(GIVEN RECORDS Opens)
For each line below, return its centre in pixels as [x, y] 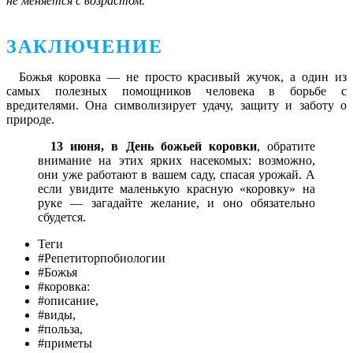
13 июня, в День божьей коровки [154, 147]
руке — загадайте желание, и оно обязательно [176, 203]
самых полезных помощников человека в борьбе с [176, 91]
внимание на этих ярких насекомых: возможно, [176, 161]
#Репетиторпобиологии [102, 258]
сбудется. [62, 217]
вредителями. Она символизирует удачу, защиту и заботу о [176, 106]
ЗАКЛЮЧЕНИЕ [85, 47]
(GIVEN RECORDS Closes)
▸ YOUR GOAL: What is wanted is an exact repetition of the lines from the one with "#Репетиторпобиологии [102, 258]" through the last line of the material above, both ends included.

▸ REPLY:
#Репетиторпобиологии [102, 258]
сбудется. [62, 217]
вредителями. Она символизирует удачу, защиту и заботу о [176, 106]
ЗАКЛЮЧЕНИЕ [85, 47]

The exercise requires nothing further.